Finnish chemistry research wins positive reviews

Laboratory

 


The Academy of Finland has conducted an international evaluation of publicly funded chemistry research in Finland. One of the evaluated units was the Laboratory of Chemistry operating within the Department of Chemistry and Bioengineering at Tampere University of Technology.

Professor Helge Lemmetyinen heads the applied physical chemistry group at the laboratory. According to the evaluation report, his research group holds considerable competence especially in the field of supramolecular photochemistry and has produced excellent results during the evaluation period that covered the years 2005 - 2009.

A panel made up of international experts evaluated the chemistry research conducted within 40 academic research units and one unit based at a research centre. The evaluation focused on research quality, funding, infrastructure, internationality, societal impact, different subfields as well as the units in general.
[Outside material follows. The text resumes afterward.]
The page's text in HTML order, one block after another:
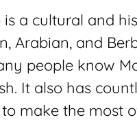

The panel positioned the chemistry research undertaken at TUT within the field of physical chemistry. This field is at a very high scientific level in Finland, in particular as regards the groups working on high-resolution and ultrafast spectroscopy, which is at the core of TUT's photochemistry research.

Findings of an international panel:

  • Chemistry research in Finland is at a very good international level overall, with some research units placed at the international cutting edge.
  • The research covers all significant aspects of chemistry and caters well to the needs of Finnish chemical industry.
  • A number of chemistry research units and laboratories are of subcritical size. Universities should take this into consideration when planning structural changes.
  • Some of the research units do not actively engage in national and international collaboration, which the panel members considered a serious weakness.
  • The quality of the research infrastructure is very high, but maintaining it at the current level would require a national investment and upgrade plan.
  • The overall funding of chemistry research is at a satisfactory level, but the panel members were concerned that the amount of basic funding granted to universities is too limited compared to the amount of competition-driven funding.
  • The focus on industry-related, short-term research projects may put basic chemistry research at jeopardy.
  • The international evaluation panel consisted of Professors Kenneth Ruud (Chair), Claudine Buess-Herman, Jennifer Green, Helena Grennberg, Søren Rud Keiding, Torsten Linker and Directeur de Recherche Gabriel Wild.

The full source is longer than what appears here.